Microsoft, Corel gear up for ASP battle

Software rivals Microsoft and Corel are gearing up to rent their respective Office suites to New Zealand customers via the Internet. Both companies will make announcements in the next few weeks about their plans to enter the application service provider (ASP) market.

Corel New Zealand manager Patrina Gaskin said the company is testing online delivery of Word Perfect Office 2000 and is in discussion with prospective host partners.

Microsoft New Zealand says it is a week away from announcing its ASP partners for renting Office 2000 and BackOffice applications. Likely candidates are Telecom New Zealand and EDS - Microsoft's partners in Esolutions, a new e-commerce products and services alliance which will launch on February 23.

Internet service provider ICONZ has also signalled it will be renting Microsoft Office online later this year, with a pilot due to launch in the second quarter.

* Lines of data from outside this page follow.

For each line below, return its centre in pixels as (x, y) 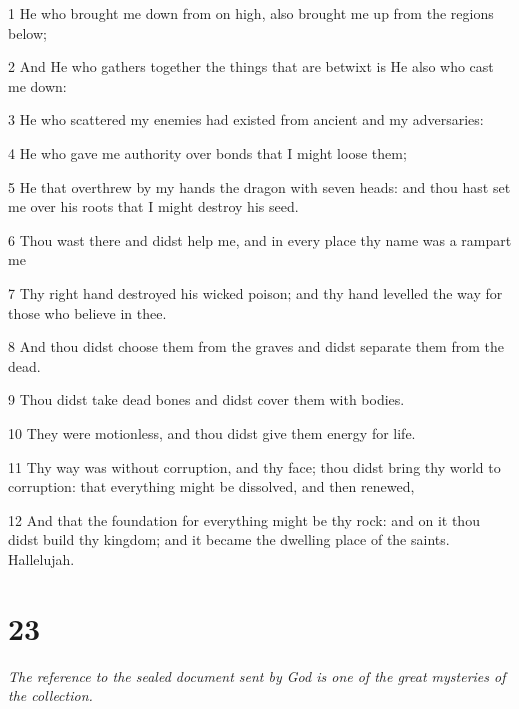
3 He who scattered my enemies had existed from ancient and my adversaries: (246, 119)
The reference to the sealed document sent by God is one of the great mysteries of (257, 675)
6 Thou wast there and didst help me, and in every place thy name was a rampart (260, 239)
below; (27, 32)
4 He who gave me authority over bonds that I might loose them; (207, 152)
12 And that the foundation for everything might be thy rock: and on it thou (244, 519)
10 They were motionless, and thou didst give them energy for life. (212, 432)
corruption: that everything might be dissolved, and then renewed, (211, 486)
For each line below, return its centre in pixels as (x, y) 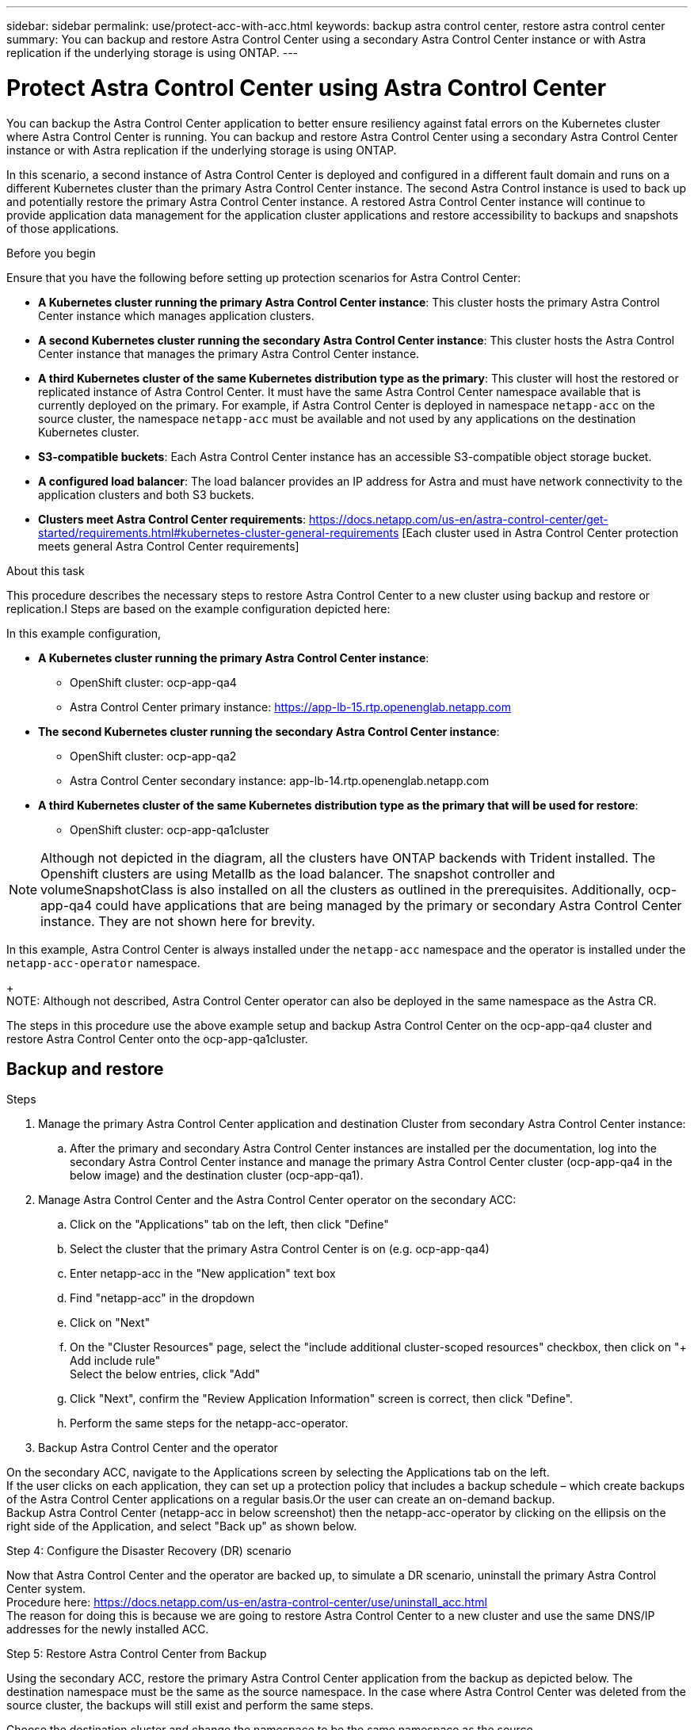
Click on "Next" (110, 1323)
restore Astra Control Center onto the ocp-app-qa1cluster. (157, 1038)
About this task (46, 570)
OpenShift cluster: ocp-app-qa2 (153, 756)
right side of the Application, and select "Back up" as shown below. (182, 1526)
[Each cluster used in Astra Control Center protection (540, 532)
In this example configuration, (84, 633)
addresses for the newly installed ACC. (108, 1629)
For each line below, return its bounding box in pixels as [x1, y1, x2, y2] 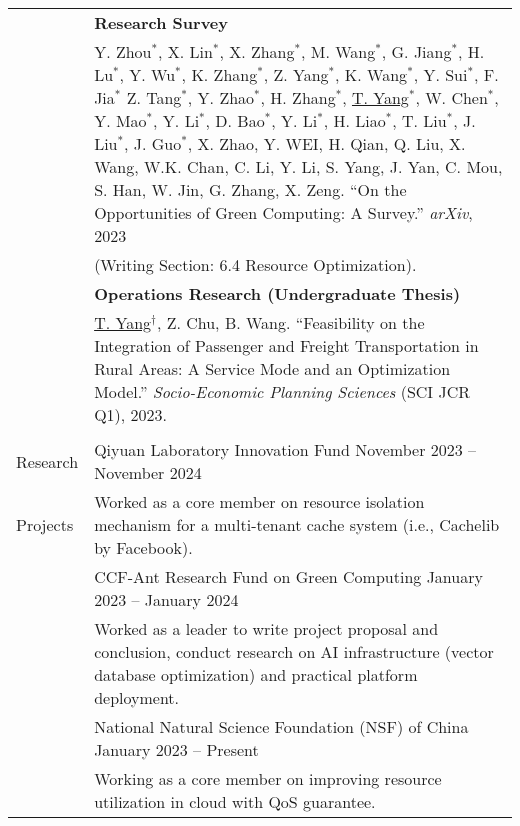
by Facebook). [94, 536, 193, 559]
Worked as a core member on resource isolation [94, 490, 425, 513]
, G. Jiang [381, 40, 452, 63]
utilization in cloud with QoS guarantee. [94, 790, 376, 813]
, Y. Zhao [187, 86, 255, 109]
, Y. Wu [119, 63, 176, 86]
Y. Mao [94, 109, 147, 132]
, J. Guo [123, 132, 182, 155]
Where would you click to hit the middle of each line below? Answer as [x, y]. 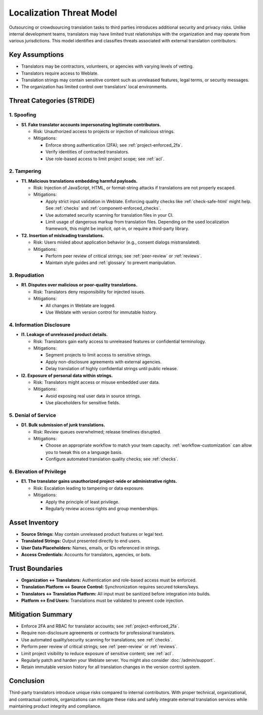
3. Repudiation [27, 275]
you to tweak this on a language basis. [84, 452]
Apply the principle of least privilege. [83, 502]
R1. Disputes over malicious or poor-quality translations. [79, 285]
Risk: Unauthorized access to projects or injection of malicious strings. [104, 131]
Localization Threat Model [63, 13]
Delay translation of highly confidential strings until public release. [112, 369]
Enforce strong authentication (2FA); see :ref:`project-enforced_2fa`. [114, 145]
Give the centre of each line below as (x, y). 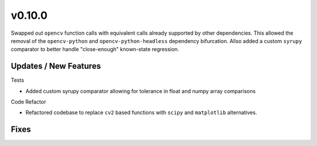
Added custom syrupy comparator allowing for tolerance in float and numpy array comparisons (141, 91)
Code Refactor (28, 102)
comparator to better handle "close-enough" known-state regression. (95, 49)
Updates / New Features (56, 66)
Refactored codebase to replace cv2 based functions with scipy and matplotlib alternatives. (141, 112)
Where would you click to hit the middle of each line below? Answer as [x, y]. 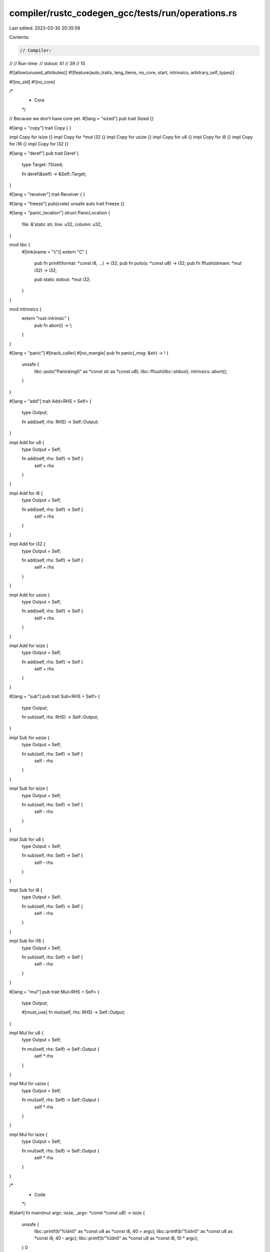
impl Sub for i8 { [26, 890]
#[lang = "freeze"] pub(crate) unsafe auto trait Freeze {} [67, 203]
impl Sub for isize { [29, 788]
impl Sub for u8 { [27, 839]
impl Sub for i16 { [27, 941]
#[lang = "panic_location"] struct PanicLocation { [60, 213]
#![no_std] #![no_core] [32, 82]
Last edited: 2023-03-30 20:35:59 [45, 28]
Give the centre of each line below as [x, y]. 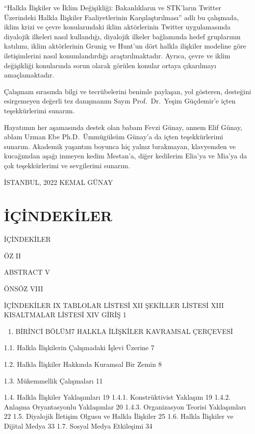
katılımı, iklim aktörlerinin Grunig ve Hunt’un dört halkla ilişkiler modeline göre [125, 46]
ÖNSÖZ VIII [24, 288]
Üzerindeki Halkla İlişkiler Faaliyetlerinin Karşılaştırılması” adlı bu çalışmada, [121, 17]
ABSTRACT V [27, 272]
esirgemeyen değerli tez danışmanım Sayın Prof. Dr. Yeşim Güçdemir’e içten [120, 101]
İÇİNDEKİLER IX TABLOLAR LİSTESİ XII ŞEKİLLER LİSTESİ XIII [114, 305]
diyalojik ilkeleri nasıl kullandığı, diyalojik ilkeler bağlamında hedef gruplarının [122, 36]
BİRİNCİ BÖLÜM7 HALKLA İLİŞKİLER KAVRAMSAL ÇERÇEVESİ [124, 331]
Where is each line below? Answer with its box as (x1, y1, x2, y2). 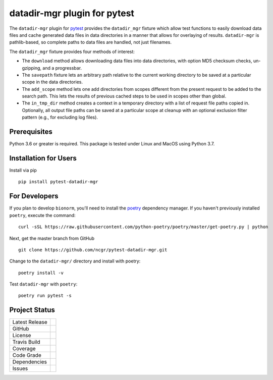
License (12, 332, 31, 339)
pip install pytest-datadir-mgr (18, 179, 98, 185)
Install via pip (9, 167, 37, 174)
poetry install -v (18, 270, 64, 276)
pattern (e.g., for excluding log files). (22, 114, 98, 121)
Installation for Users (9, 154, 77, 162)
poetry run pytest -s (18, 293, 72, 299)
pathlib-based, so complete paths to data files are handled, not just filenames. (9, 39, 172, 45)
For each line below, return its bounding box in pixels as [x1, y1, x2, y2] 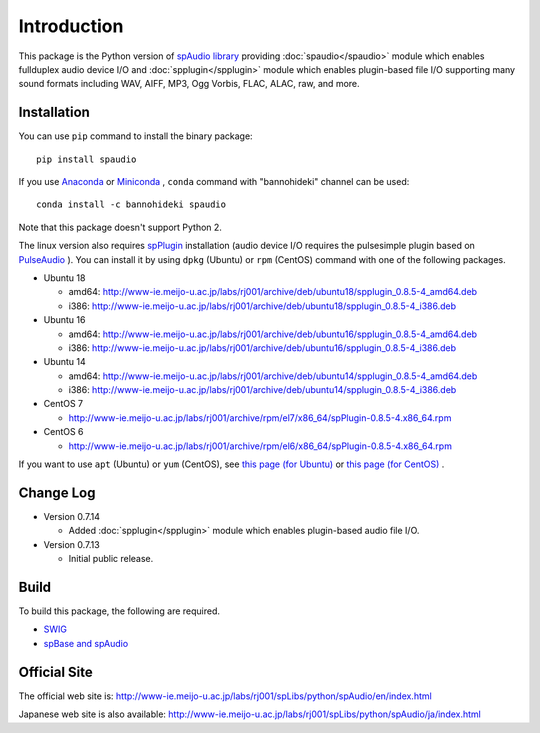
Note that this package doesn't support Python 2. [18, 221, 222, 233]
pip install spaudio [36, 153, 137, 165]
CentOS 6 [43, 426, 84, 438]
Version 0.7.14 [43, 510, 100, 522]
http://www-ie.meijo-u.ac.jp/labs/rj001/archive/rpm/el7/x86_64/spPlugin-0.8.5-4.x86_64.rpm [68, 411, 452, 424]
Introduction [18, 15, 124, 37]
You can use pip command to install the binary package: [18, 130, 254, 142]
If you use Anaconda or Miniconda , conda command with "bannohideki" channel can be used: [18, 176, 410, 188]
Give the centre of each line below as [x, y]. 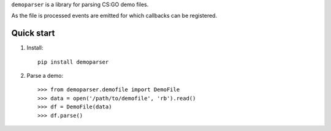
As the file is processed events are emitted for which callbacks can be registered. [114, 16]
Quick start [33, 33]
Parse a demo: [45, 76]
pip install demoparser [73, 62]
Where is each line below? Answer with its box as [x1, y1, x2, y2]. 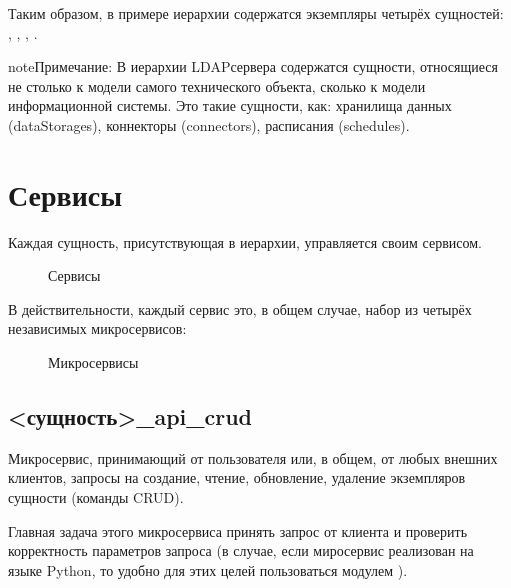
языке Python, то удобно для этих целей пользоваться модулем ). [8, 559, 408, 580]
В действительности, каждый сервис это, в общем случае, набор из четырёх [8, 298, 472, 319]
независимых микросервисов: [8, 318, 187, 339]
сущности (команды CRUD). [8, 487, 184, 508]
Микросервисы [48, 352, 139, 373]
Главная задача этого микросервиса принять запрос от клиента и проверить [8, 520, 468, 541]
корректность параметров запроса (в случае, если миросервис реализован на [8, 540, 474, 561]
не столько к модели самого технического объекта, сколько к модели [8, 75, 426, 96]
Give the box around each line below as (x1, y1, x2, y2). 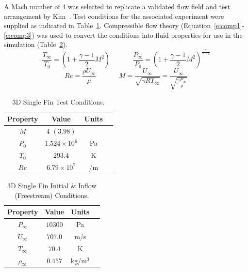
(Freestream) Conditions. (15, 190, 89, 200)
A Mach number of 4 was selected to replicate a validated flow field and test (4, 1, 231, 11)
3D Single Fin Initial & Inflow (7, 181, 97, 190)
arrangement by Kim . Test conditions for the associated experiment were (4, 11, 224, 21)
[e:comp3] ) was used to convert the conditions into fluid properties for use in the (4, 30, 243, 40)
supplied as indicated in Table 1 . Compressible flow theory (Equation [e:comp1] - (4, 20, 245, 30)
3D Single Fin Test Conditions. (12, 96, 105, 106)
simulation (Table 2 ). (4, 39, 67, 49)
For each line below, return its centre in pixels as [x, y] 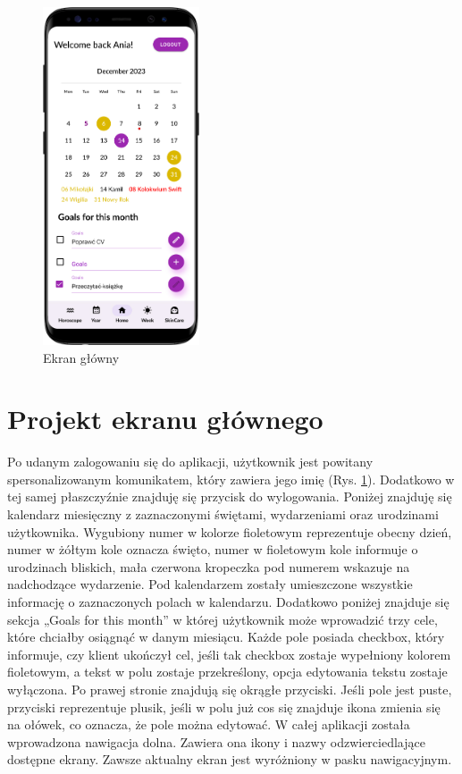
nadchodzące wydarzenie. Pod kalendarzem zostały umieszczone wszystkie [210, 584]
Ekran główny [81, 357]
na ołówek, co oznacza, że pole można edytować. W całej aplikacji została [209, 724]
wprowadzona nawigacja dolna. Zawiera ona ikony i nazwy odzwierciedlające [216, 741]
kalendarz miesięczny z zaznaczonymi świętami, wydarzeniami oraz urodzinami [223, 514]
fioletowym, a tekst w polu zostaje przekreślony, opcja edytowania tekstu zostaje [227, 672]
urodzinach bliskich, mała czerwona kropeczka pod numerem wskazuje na [209, 566]
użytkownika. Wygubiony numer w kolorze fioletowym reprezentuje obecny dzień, [230, 531]
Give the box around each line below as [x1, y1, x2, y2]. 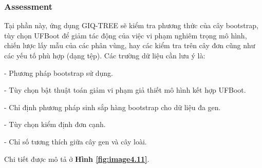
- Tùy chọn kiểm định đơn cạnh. [4, 119, 106, 130]
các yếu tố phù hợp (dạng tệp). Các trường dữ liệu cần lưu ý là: [4, 50, 205, 60]
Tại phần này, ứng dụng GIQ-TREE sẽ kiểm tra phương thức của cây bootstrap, [4, 20, 258, 31]
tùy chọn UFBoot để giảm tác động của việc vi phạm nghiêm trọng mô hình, [4, 30, 247, 40]
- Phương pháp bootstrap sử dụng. [4, 67, 114, 78]
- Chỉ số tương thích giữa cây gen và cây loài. [4, 136, 147, 146]
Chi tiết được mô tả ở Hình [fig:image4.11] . [4, 153, 149, 164]
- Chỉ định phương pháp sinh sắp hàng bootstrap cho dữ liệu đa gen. [4, 101, 221, 112]
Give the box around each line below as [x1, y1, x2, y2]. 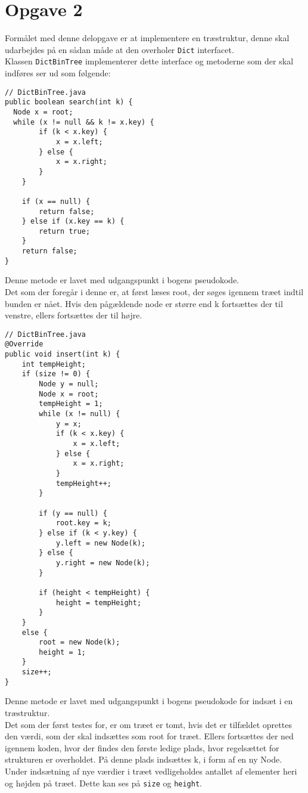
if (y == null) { [39, 509, 107, 518]
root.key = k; [55, 519, 111, 528]
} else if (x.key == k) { [21, 217, 125, 226]
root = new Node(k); [39, 638, 120, 647]
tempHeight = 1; [39, 399, 103, 408]
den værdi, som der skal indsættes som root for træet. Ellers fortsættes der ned [5, 730, 294, 742]
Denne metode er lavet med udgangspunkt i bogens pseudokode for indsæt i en [5, 695, 293, 707]
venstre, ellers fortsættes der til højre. [5, 309, 142, 321]
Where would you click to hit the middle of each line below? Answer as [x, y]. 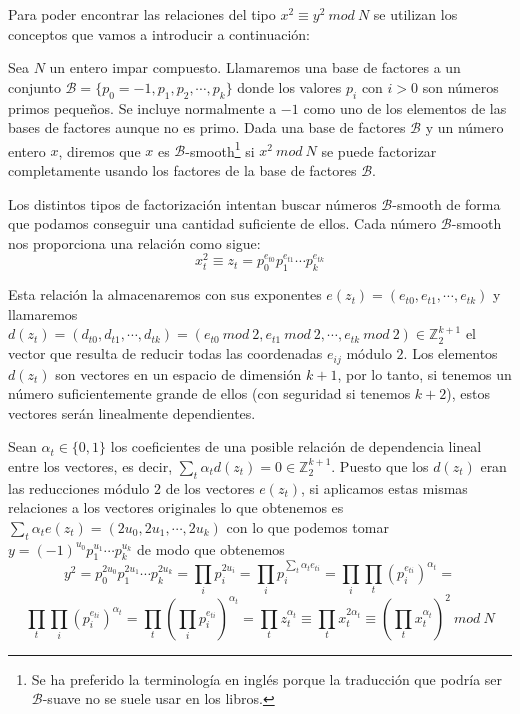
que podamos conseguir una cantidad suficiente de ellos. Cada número [222, 223]
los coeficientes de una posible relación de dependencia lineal [296, 446]
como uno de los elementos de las [405, 107]
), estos [468, 393]
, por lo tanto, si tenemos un [424, 373]
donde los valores [289, 86]
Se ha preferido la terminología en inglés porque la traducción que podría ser [267, 678]
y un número [464, 127]
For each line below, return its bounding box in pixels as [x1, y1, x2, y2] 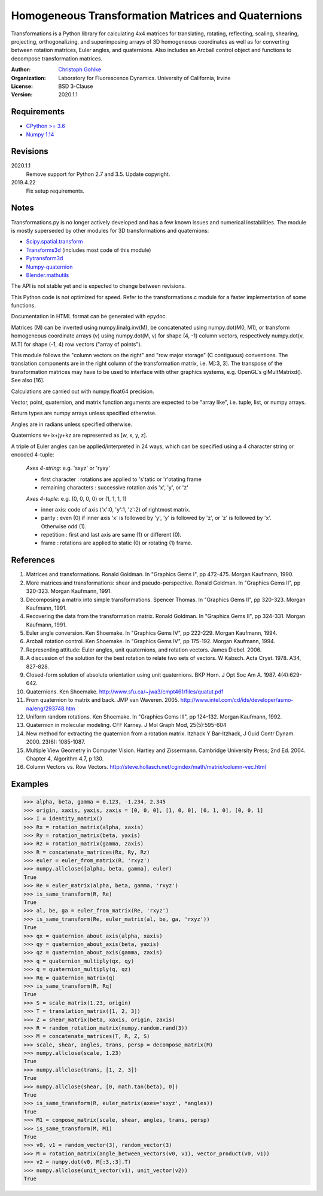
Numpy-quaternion [26, 263, 73, 270]
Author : [11, 66, 31, 73]
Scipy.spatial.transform [26, 238, 83, 245]
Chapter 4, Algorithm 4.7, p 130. [26, 754, 104, 762]
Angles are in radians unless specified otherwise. [11, 421, 133, 428]
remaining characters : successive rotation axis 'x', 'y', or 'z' [41, 484, 188, 491]
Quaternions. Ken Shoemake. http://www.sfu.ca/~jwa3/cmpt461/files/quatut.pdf [26, 688, 224, 695]
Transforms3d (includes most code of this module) [26, 246, 151, 254]
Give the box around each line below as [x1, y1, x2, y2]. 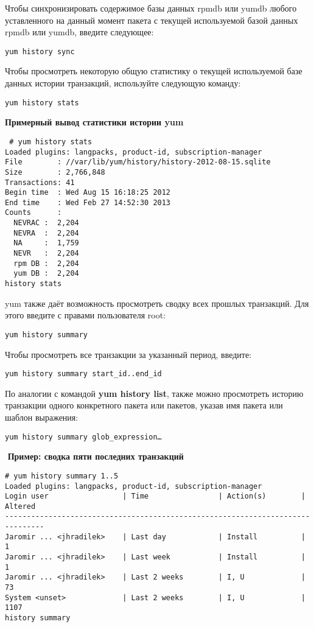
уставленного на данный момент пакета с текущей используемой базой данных [5, 13, 298, 26]
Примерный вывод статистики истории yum [5, 116, 184, 128]
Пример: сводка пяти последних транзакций [7, 450, 184, 463]
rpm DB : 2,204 [13, 259, 79, 268]
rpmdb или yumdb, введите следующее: [5, 26, 154, 38]
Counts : [5, 208, 62, 217]
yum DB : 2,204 [13, 269, 79, 278]
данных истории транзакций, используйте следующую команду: [5, 77, 241, 89]
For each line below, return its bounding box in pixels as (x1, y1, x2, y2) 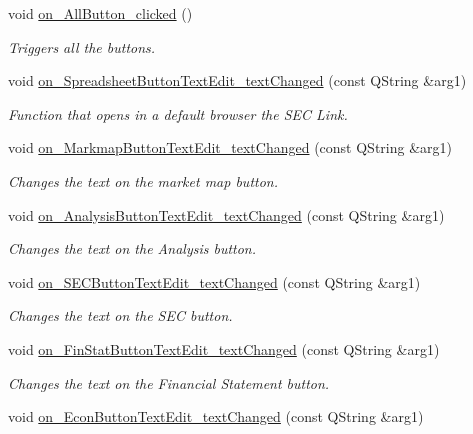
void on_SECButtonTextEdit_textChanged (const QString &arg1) (8, 271, 421, 292)
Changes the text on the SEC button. (8, 305, 233, 326)
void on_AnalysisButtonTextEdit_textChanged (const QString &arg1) (8, 204, 445, 225)
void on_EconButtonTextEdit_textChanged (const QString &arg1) (8, 406, 424, 427)
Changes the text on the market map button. (8, 170, 279, 191)
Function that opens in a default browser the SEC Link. (8, 103, 348, 124)
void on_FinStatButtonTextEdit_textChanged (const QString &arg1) (8, 338, 440, 359)
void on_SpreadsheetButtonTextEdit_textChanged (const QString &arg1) (8, 70, 467, 91)

Novell New Zealand is also planning online delivery of its products. In the US, Novell has acquired JustOn, a provider of hosted Internet file sharing and publishing services.

New Zealand manager Peter Revell says this year Novell will make some significant announcements regarding the company's entry into the ASP market.

In the US, both Microsoft and Corel have partnered with Calgary, Canadian-based ASP FutureLink which is hosting BackOffice, Office 2000 (renamed Office Online) and Word Perfect Office 2000.

The move is significant in that it signals a shift in how software vendors license applications. Microsoft's Office Online is merely Office 2000 with a new licensing model.

The model lets ASPs license Office 2000, run it on Windows Terminal Server and sell connections to the server.

Previously, users had to provide their own copies of the application and client access licences to an ASP before contracting for hosting.

In the US, Microsoft officials say fees for Office Online could range from $US50 to $500 per user per month, depending on bundled services.

FutureLink charges $113 per user for platform services and will offer Office for approximately $20.

However, US analysts say it could take two to five years before large enterprises with sizeable deployments of desktop productivity suites on corporate desktops start to get interested in the hosted model.

But the new model should give IT executives a peek at how they may rent software and complementary services, such as data storage and helpdesk support, in the future.

Market analyst International Data Corp. predicts that the fledgling ASP market will grow to $2 billion by 2003.